Staying Organized When Your Brain Resists

You’ve done this before. You found the app, set up the lists, built the system. For a while, it worked. Then a difficult week hit, you fell behind, and the backlog sat there collecting guilt until it was easier to abandon the whole thing than face it.

So you started over. New tool, new method, same outcome. And somewhere along the way, you started to believe the problem was you.

It isn’t.

Most organizational systems are designed for someone who is rested, focused, and operating at full capacity every day. When that version of you doesn’t show up, the system breaks. When the system breaks, the blame lands on you. And when the blame lands enough times, you stop trusting yourself with systems at all.

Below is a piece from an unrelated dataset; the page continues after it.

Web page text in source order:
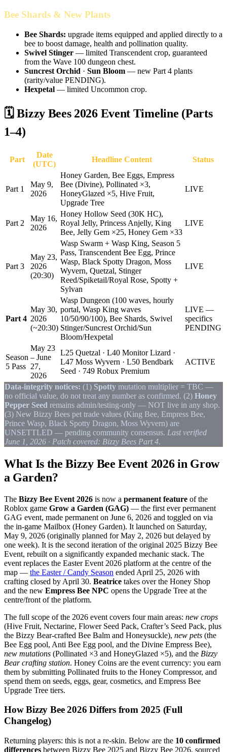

This book starts from a different place. The problem isn’t your discipline or your follow-through. The problem is that most systems are too fragile. They demand too much daily maintenance, too many small decisions, and too much catching up after any disruption. They are built for ideal conditions, and ideal conditions rarely show up.

The systems here are designed for your actual week, not the best version of it. They have minimum versions for low-capacity days. They have re-entry points for when you’ve been away entirely. They don’t require consistency in the rigid sense, and they don’t collapse the moment you stop paying attention to them.

If you’ve spent years cycling between building systems and abandoning them, convinced that organization is something other people can do and you simply can’t, this book offers a different explanation: you weren’t failing the system. The system was failing you.